(Records from a data collection)
──────────────────────────────

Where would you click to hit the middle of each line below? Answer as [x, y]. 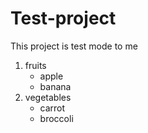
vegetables [48, 97]
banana [55, 86]
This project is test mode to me [74, 46]
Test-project [63, 18]
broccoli [56, 118]
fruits [35, 65]
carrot [52, 108]
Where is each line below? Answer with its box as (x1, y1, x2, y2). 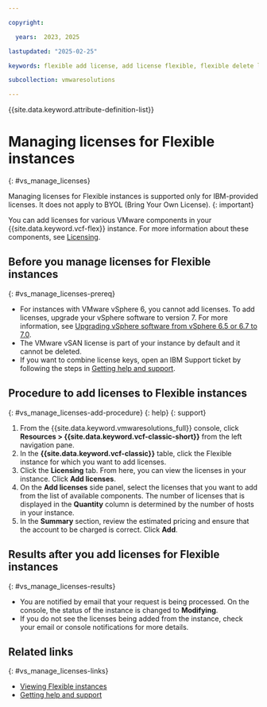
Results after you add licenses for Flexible (8, 548, 220, 561)
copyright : (8, 18, 44, 26)
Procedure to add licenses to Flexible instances (8, 387, 248, 400)
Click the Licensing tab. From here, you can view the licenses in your (19, 465, 246, 475)
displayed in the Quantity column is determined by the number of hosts (19, 499, 254, 509)
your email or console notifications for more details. (19, 622, 189, 631)
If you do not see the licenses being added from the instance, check (19, 614, 244, 623)
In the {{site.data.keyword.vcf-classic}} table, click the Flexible (19, 448, 232, 458)
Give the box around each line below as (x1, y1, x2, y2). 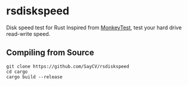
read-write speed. (6, 30, 51, 37)
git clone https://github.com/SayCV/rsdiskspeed (6, 63, 130, 69)
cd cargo (6, 69, 28, 75)
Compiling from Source (6, 48, 94, 58)
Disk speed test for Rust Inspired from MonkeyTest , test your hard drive (6, 24, 182, 31)
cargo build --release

──────────────────────────────

All of the records above are to be written out exactly, minus their images.

Where would you click to hit the middle of each line below? Answer as [x, y]. 
vegetables [48, 97]
banana [55, 86]
This project is test mode to me [74, 46]
Test-project [63, 18]
broccoli [56, 118]
fruits [35, 65]
carrot [52, 108]
Where is each line below? Answer with its box as (x1, y1, x2, y2). 
Results after you add licenses for Flexible (8, 548, 220, 561)
copyright : (8, 18, 44, 26)
Procedure to add licenses to Flexible instances (8, 387, 248, 400)
Click the Licensing tab. From here, you can view the licenses in your (19, 465, 246, 475)
displayed in the Quantity column is determined by the number of hosts (19, 499, 254, 509)
your email or console notifications for more details. (19, 622, 189, 631)
If you do not see the licenses being added from the instance, check (19, 614, 244, 623)
In the {{site.data.keyword.vcf-classic}} table, click the Flexible (19, 448, 232, 458)
Give the box around each line below as (x1, y1, x2, y2). 
read-write speed. (6, 30, 51, 37)
git clone https://github.com/SayCV/rsdiskspeed (6, 63, 130, 69)
cd cargo (6, 69, 28, 75)
Compiling from Source (6, 48, 94, 58)
Disk speed test for Rust Inspired from MonkeyTest , test your hard drive (6, 24, 182, 31)
cargo build --release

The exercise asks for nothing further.